12. With the aid of the Supreme Court’s supremely misguided decision in Citizens United, Romney and his rich friends are trying to buy the election with TV ads. California rejected similar candidacies of rich political ingenues Meg Whitman and Carly Fiorina. If you think it was wrong, by all means vote for Mitt. But before you do so, consider California’s small and easily curable deficit and status as the world’s eighth largest economy, all by itself.

Did someone hack this post?

The post above twice “disappeared” from this blog while in draft form. That has never happened before, and Google’s “issues page” gives no hint of any relevant problem there. So I believe this blog may have been hacked.

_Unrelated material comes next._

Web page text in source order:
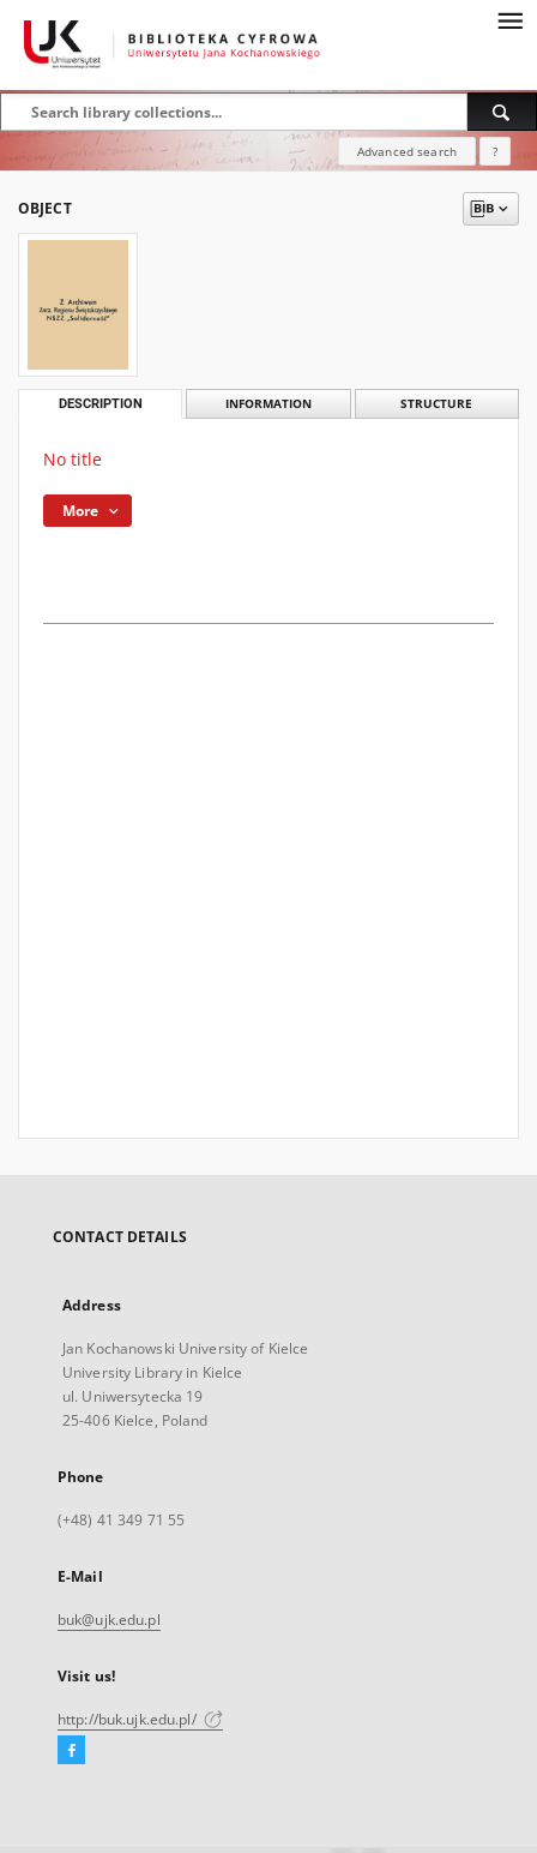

The most suspicious visiting IP address is this one: 10.144.128.#. One of my two IP-location services lists it as a “PRIVATE IP ADDRESS LAN.” That means the suspected hacker is hiding behind an anonymity service.

NOTE TO SUSPECTED HACKER: Technology won’t protect you. All it takes to force disclosure of your real identity is a subpoena, which can be served abroad under the Hague Convention. Two federal statutes—the Electronic Communications Privacy Act and the Computer Fraud and Abuse Act—protect this blog (along with every other private, Internet-connected computer).

So jail, fines and liability await if you hack this blog again. You might want to read here [subsection (c)] and here how deep is the guano you’ll be in, not to mention the “embarrassment” if you work for Romney or another public figure.

This blog is civil, but it won’t be silenced. I will prosecute hackers to the fullest extent of the law.